**Prompt**
What is needed here is an exact copy of all the data.
——————
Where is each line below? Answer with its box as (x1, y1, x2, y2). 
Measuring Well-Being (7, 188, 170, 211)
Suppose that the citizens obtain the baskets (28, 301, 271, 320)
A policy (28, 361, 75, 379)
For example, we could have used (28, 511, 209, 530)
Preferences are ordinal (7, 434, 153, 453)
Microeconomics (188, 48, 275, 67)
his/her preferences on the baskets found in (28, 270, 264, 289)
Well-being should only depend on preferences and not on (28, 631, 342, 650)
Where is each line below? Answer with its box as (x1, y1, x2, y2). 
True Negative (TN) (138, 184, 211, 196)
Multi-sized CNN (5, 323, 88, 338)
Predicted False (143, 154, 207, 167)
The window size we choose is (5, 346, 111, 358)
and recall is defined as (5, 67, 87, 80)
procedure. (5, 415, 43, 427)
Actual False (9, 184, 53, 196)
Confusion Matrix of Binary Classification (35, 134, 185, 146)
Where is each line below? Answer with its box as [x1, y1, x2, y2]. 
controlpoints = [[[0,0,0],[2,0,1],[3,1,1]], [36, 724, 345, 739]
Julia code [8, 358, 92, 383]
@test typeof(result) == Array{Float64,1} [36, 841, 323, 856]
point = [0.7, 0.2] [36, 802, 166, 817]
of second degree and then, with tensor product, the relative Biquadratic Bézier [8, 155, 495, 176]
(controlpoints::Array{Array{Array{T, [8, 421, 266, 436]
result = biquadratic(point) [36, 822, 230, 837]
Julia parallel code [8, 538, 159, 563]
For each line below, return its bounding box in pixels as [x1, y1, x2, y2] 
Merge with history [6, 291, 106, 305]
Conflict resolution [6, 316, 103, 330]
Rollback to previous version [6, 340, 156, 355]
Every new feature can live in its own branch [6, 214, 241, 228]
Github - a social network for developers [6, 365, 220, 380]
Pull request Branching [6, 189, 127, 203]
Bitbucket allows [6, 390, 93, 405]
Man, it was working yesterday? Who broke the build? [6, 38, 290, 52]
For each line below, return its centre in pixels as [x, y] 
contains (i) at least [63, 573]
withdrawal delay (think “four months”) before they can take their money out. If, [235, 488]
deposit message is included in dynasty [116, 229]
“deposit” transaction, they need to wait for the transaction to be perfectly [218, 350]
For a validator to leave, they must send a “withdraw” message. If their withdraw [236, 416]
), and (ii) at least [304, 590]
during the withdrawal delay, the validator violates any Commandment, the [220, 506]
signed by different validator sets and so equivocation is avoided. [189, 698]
——————
**Answer for this exercise**
Where is each line below? Answer with its box as (x1, y1, x2, y2). 
Measuring Well-Being (7, 188, 170, 211)
Suppose that the citizens obtain the baskets (28, 301, 271, 320)
A policy (28, 361, 75, 379)
For example, we could have used (28, 511, 209, 530)
Preferences are ordinal (7, 434, 153, 453)
Microeconomics (188, 48, 275, 67)
his/her preferences on the baskets found in (28, 270, 264, 289)
Well-being should only depend on preferences and not on (28, 631, 342, 650)
Where is each line below? Answer with its box as (x1, y1, x2, y2). 
True Negative (TN) (138, 184, 211, 196)
Multi-sized CNN (5, 323, 88, 338)
Predicted False (143, 154, 207, 167)
The window size we choose is (5, 346, 111, 358)
and recall is defined as (5, 67, 87, 80)
procedure. (5, 415, 43, 427)
Actual False (9, 184, 53, 196)
Confusion Matrix of Binary Classification (35, 134, 185, 146)
Where is each line below? Answer with its box as [x1, y1, x2, y2]. 
controlpoints = [[[0,0,0],[2,0,1],[3,1,1]], [36, 724, 345, 739]
Julia code [8, 358, 92, 383]
@test typeof(result) == Array{Float64,1} [36, 841, 323, 856]
point = [0.7, 0.2] [36, 802, 166, 817]
of second degree and then, with tensor product, the relative Biquadratic Bézier [8, 155, 495, 176]
(controlpoints::Array{Array{Array{T, [8, 421, 266, 436]
result = biquadratic(point) [36, 822, 230, 837]
Julia parallel code [8, 538, 159, 563]
For each line below, return its bounding box in pixels as [x1, y1, x2, y2] 
Merge with history [6, 291, 106, 305]
Conflict resolution [6, 316, 103, 330]
Rollback to previous version [6, 340, 156, 355]
Every new feature can live in its own branch [6, 214, 241, 228]
Github - a social network for developers [6, 365, 220, 380]
Pull request Branching [6, 189, 127, 203]
Bitbucket allows [6, 390, 93, 405]
Man, it was working yesterday? Who broke the build? [6, 38, 290, 52]
For each line below, return its centre in pixels as [x, y] 
contains (i) at least [63, 573]
withdrawal delay (think “four months”) before they can take their money out. If, [235, 488]
deposit message is included in dynasty [116, 229]
“deposit” transaction, they need to wait for the transaction to be perfectly [218, 350]
For a validator to leave, they must send a “withdraw” message. If their withdraw [236, 416]
), and (ii) at least [304, 590]
during the withdrawal delay, the validator violates any Commandment, the [220, 506]
signed by different validator sets and so equivocation is avoided. [189, 698]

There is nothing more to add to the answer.